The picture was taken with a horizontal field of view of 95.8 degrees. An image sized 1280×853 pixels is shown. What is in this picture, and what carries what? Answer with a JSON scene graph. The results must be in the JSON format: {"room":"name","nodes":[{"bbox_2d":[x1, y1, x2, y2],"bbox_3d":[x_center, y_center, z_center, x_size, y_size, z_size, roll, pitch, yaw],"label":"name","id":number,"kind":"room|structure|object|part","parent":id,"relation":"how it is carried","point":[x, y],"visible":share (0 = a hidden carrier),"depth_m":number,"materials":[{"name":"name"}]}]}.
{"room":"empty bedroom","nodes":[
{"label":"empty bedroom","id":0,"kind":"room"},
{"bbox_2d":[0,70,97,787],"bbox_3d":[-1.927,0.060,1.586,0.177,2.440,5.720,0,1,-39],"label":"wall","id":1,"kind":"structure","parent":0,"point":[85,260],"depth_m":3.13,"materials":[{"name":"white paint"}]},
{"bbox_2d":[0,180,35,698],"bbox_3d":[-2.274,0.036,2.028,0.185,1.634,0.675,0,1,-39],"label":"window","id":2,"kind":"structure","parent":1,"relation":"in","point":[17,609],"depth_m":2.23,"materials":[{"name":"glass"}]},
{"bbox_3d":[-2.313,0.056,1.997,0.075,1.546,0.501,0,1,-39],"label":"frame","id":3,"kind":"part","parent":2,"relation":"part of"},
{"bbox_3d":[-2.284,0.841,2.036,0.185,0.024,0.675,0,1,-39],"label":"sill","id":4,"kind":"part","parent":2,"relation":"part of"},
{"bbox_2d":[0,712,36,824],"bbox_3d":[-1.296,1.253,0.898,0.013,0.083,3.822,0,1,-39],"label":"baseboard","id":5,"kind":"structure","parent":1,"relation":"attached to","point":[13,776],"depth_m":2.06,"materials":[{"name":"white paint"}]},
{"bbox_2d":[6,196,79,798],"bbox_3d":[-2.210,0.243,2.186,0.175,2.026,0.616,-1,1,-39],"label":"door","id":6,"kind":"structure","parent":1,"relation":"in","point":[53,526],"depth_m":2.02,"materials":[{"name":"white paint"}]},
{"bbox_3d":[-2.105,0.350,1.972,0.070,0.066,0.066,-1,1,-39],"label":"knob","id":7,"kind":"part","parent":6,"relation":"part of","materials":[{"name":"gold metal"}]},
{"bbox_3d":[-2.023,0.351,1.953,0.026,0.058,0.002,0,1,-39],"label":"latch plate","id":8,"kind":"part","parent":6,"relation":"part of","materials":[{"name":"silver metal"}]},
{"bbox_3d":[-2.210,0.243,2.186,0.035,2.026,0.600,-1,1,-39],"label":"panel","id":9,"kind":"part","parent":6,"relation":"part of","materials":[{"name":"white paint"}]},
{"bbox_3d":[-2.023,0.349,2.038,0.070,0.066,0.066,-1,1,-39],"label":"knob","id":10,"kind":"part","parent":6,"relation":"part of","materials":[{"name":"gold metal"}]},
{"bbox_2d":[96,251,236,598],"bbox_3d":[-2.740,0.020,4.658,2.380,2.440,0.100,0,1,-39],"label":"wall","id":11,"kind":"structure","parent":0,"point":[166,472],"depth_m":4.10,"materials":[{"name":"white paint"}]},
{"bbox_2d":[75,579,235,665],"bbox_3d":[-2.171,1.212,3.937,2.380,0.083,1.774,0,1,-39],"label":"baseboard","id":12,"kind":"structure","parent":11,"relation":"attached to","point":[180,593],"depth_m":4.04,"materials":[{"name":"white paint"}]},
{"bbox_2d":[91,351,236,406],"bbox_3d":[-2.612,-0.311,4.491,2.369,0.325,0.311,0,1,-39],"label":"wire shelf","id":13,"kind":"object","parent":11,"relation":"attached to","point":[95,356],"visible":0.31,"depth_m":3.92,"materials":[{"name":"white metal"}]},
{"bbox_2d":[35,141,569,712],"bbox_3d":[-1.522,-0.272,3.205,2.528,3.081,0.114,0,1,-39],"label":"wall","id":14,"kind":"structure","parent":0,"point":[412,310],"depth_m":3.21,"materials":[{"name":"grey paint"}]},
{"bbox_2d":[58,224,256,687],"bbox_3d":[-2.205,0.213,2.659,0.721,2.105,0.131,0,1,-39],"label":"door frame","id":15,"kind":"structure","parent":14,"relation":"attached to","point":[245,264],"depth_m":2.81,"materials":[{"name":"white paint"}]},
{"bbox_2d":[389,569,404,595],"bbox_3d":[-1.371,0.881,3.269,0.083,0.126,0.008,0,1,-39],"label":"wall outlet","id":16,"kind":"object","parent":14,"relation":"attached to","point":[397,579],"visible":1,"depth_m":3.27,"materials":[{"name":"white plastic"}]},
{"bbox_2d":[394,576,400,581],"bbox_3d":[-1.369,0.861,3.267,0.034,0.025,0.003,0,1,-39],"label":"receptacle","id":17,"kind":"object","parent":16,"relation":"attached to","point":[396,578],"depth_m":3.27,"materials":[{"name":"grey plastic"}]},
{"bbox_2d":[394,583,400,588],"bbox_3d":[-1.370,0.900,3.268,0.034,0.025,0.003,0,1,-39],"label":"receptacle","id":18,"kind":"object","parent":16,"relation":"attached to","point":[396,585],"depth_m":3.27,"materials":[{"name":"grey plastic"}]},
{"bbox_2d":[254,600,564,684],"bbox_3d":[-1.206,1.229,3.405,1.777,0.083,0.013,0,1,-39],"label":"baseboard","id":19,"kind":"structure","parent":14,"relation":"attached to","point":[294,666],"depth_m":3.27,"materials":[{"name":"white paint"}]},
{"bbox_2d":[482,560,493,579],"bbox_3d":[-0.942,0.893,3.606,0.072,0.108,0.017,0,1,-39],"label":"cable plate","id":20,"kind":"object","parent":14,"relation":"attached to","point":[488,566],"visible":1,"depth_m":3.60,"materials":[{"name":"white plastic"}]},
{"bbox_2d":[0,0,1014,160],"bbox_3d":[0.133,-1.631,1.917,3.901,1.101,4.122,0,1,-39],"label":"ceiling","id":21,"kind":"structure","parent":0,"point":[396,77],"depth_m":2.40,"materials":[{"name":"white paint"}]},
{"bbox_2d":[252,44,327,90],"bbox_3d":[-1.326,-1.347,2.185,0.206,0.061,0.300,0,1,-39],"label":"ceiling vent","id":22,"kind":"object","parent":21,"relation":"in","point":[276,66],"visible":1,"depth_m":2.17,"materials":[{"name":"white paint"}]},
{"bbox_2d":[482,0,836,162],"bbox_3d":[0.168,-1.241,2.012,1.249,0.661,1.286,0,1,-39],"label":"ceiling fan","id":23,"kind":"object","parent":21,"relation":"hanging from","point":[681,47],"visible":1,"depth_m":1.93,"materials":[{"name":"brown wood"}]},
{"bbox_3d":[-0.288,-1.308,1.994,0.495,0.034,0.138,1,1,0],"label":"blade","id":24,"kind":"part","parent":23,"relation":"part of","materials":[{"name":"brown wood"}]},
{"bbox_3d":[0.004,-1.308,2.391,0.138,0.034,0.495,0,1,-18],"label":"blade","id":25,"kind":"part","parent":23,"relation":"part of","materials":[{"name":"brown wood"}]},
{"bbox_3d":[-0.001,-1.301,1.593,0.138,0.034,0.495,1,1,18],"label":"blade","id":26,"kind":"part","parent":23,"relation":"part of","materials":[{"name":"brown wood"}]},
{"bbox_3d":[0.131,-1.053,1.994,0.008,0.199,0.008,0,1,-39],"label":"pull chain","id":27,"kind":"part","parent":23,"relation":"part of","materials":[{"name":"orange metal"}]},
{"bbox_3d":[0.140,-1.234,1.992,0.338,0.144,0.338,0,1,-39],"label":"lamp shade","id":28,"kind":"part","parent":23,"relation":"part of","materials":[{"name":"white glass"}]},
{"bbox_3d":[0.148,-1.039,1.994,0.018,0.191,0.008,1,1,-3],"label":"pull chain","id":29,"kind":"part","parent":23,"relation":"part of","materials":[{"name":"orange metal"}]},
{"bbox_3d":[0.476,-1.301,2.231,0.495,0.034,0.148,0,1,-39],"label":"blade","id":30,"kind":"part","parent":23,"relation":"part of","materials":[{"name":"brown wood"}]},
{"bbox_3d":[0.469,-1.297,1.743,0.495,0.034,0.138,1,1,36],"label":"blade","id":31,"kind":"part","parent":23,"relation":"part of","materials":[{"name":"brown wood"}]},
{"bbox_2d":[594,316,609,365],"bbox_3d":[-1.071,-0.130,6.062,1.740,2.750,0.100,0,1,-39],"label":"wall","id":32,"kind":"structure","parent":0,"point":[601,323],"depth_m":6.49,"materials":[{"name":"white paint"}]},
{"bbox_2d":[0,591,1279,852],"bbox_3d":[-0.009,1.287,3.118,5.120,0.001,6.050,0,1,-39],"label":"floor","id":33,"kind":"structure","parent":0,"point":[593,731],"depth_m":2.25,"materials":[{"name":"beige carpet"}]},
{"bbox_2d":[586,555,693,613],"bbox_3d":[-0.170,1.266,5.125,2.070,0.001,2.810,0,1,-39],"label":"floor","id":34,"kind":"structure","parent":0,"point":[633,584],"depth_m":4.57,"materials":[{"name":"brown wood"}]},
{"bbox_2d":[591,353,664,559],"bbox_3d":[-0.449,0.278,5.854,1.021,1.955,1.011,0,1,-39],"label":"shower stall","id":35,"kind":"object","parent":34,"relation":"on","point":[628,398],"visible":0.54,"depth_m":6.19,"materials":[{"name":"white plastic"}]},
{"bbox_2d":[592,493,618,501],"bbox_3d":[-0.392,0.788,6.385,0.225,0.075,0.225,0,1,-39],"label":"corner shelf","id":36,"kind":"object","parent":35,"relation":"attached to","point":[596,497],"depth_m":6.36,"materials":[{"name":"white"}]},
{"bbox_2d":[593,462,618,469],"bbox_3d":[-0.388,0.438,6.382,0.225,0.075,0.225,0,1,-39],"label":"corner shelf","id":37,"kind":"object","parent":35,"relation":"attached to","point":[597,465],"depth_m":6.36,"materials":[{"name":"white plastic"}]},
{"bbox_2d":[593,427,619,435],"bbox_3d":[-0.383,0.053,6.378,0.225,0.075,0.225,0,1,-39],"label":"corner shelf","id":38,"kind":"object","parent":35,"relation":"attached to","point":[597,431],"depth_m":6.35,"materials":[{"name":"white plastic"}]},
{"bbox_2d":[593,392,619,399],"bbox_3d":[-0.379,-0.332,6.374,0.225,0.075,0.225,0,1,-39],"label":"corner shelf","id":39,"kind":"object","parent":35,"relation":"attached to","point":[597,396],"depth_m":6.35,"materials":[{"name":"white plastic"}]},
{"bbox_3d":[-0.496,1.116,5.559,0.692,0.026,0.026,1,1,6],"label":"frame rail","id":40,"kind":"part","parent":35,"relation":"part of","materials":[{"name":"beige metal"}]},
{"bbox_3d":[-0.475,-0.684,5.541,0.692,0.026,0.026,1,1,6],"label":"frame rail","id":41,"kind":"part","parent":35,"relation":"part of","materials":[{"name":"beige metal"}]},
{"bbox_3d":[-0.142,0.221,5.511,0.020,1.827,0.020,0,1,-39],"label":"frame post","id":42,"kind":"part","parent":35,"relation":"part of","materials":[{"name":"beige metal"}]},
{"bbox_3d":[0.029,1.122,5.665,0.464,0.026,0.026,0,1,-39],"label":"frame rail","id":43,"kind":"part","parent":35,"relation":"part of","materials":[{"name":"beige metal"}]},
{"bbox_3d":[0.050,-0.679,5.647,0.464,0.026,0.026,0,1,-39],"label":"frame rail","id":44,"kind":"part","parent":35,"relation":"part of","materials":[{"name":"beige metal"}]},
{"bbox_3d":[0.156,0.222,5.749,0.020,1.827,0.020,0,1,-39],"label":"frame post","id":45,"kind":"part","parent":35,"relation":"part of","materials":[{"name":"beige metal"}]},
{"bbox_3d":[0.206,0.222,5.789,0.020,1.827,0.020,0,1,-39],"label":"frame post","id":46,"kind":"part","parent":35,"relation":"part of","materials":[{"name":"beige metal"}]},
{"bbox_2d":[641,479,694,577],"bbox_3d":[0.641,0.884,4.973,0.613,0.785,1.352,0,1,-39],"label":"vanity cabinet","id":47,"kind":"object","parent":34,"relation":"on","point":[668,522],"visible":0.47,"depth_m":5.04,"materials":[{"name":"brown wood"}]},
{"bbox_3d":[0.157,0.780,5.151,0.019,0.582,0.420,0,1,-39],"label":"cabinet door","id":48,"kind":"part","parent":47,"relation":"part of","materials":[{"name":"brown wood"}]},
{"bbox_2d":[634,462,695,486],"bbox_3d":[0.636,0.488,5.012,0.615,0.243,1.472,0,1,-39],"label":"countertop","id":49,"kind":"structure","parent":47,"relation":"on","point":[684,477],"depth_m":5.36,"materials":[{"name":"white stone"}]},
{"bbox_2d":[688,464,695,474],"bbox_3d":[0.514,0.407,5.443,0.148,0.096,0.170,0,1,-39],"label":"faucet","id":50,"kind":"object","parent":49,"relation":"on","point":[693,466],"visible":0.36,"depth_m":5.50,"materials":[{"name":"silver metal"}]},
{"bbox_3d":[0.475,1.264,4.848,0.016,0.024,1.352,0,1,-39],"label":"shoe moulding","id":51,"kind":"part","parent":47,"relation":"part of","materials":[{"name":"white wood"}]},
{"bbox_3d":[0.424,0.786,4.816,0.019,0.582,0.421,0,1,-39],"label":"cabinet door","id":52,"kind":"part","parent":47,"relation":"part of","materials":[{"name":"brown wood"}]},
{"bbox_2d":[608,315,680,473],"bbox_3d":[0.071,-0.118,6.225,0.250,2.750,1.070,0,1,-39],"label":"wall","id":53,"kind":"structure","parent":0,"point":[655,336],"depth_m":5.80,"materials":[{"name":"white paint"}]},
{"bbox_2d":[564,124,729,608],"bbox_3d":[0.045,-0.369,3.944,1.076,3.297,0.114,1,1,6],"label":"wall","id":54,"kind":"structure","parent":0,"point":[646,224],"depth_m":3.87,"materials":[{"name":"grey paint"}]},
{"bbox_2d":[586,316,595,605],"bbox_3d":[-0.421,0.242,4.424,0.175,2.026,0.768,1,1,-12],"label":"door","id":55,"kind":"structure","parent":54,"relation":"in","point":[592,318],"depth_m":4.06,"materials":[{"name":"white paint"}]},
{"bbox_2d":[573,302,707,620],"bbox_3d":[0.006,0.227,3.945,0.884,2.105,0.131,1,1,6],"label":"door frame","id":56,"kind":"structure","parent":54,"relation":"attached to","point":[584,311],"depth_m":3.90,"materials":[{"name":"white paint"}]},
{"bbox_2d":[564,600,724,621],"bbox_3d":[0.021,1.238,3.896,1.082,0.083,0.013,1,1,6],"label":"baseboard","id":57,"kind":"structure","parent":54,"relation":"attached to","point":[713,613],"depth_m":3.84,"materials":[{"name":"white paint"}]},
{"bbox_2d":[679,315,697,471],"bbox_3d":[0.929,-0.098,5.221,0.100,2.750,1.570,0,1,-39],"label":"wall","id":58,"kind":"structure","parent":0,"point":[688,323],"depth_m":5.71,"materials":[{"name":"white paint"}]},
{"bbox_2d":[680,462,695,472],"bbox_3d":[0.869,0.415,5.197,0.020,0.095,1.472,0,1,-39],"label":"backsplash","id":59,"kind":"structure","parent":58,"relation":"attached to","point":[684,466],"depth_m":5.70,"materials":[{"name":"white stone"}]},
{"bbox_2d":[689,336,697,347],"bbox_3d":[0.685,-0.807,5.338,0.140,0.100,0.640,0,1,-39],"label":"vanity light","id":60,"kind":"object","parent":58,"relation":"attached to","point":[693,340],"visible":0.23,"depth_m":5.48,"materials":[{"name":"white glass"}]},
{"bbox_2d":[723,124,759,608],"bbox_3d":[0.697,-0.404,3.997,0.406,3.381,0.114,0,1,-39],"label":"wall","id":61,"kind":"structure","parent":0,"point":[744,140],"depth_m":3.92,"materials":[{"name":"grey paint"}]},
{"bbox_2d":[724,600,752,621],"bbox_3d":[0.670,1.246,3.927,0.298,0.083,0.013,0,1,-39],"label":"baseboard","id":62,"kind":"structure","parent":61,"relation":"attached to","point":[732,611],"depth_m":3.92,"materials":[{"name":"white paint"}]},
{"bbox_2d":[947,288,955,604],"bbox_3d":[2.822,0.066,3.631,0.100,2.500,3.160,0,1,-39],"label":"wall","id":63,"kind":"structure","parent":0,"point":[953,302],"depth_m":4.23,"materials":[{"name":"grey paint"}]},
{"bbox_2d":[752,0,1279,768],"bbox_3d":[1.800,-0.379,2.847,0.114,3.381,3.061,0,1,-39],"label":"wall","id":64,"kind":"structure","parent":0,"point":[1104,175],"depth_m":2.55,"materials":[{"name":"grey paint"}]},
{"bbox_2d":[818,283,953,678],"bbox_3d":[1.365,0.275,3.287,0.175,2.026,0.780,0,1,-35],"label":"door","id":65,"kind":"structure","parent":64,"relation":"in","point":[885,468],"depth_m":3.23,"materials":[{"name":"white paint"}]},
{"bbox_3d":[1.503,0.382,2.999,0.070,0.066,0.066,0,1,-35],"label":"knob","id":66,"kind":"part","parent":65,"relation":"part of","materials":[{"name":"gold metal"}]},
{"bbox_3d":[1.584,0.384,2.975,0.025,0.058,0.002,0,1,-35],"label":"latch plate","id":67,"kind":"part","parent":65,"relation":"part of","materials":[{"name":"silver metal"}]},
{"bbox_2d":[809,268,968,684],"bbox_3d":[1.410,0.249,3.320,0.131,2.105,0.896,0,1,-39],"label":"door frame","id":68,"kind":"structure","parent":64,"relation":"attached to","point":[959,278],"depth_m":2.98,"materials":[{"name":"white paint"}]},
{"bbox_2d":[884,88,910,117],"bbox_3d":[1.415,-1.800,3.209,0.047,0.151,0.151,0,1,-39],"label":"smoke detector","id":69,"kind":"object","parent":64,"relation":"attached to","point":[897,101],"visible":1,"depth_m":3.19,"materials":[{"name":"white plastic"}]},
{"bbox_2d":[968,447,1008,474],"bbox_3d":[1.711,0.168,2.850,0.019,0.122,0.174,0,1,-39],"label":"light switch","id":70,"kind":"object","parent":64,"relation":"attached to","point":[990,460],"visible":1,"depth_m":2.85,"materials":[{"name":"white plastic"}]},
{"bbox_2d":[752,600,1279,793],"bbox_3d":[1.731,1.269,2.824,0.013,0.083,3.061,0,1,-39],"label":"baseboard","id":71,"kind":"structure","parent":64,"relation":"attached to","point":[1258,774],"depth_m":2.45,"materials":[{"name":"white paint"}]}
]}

##############################

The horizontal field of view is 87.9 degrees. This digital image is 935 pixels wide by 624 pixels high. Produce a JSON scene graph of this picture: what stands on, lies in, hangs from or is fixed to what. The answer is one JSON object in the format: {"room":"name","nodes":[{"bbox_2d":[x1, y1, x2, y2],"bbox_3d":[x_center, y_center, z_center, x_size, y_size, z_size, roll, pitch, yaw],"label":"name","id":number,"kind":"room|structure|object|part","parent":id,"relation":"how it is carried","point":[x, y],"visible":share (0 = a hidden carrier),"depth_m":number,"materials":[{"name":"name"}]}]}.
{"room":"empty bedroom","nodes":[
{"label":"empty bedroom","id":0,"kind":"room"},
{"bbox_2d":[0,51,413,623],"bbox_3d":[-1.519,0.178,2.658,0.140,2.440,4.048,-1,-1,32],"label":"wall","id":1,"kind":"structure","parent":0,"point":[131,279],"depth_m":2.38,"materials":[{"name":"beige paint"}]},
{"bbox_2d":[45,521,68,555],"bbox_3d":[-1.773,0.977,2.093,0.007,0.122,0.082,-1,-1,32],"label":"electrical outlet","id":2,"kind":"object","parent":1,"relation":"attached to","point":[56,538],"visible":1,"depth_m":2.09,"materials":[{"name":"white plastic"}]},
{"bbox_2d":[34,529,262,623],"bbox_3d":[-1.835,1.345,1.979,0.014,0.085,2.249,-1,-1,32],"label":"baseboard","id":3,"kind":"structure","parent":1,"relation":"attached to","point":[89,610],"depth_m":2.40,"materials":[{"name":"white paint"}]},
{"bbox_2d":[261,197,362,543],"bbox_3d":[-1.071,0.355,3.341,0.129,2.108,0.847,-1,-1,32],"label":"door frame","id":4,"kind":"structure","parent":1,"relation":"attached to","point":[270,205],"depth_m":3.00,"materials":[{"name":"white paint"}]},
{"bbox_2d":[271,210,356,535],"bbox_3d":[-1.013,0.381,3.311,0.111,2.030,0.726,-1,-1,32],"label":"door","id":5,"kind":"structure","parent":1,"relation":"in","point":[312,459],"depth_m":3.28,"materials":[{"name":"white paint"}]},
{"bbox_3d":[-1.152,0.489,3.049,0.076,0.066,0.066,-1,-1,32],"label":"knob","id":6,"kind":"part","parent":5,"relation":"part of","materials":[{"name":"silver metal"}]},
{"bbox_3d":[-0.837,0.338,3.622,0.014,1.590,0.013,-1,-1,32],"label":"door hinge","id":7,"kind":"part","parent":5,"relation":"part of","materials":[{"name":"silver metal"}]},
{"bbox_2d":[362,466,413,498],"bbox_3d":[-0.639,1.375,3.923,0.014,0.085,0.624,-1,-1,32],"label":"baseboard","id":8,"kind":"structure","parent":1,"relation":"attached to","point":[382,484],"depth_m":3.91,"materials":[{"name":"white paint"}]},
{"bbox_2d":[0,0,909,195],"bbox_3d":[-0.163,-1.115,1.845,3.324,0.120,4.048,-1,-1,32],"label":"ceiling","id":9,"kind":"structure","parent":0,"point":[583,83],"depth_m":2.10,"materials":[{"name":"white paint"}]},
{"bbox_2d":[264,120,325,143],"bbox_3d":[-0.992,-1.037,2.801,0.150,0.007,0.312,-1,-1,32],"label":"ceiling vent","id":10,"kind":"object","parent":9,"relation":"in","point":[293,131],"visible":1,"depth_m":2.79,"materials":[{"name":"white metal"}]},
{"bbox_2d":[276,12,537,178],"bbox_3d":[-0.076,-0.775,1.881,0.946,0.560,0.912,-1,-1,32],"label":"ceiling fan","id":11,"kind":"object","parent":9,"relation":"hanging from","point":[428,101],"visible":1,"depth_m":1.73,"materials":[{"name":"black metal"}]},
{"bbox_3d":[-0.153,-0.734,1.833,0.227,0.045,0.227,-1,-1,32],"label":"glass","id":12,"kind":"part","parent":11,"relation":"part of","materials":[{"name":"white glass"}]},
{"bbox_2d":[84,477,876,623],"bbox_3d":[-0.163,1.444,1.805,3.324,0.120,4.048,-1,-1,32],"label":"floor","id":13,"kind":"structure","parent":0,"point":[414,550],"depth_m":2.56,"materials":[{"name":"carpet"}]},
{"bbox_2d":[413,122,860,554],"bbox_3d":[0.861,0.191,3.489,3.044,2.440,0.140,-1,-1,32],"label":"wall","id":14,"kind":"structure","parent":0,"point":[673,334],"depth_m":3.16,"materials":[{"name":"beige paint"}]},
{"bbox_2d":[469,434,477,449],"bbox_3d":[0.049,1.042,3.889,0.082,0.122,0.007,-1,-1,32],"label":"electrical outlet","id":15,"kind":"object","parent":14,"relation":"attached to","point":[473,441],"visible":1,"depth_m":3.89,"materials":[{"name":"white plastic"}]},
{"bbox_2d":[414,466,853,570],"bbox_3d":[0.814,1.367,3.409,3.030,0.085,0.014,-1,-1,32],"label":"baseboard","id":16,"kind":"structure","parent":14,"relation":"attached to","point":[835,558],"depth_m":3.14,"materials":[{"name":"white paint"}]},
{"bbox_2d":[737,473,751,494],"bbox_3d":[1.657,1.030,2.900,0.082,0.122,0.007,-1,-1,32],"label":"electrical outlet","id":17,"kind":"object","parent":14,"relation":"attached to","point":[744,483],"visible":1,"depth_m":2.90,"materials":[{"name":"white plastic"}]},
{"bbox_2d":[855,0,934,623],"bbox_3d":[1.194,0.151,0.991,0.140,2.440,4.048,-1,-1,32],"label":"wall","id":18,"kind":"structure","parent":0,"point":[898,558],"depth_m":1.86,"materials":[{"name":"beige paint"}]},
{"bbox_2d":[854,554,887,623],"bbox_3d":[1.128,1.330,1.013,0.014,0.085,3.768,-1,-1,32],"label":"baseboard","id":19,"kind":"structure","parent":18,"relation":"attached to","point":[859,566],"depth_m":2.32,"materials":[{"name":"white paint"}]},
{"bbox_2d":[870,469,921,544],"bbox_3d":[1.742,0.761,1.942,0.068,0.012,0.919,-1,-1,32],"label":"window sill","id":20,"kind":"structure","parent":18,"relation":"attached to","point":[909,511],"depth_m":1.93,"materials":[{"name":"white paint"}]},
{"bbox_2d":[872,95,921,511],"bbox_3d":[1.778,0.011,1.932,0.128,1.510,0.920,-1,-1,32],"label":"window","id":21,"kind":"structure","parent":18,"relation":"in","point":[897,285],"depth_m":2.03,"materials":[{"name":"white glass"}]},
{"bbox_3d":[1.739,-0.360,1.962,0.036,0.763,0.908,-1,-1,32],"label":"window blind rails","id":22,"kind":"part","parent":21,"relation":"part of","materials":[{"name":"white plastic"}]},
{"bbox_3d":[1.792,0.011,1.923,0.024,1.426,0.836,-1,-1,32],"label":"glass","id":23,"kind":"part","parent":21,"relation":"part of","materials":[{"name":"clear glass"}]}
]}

##############################

WHAT TO PRODUCE
Tallying every line that holds the string "vanity", report the total for the records and nothing else.

TASK OUTPUT
2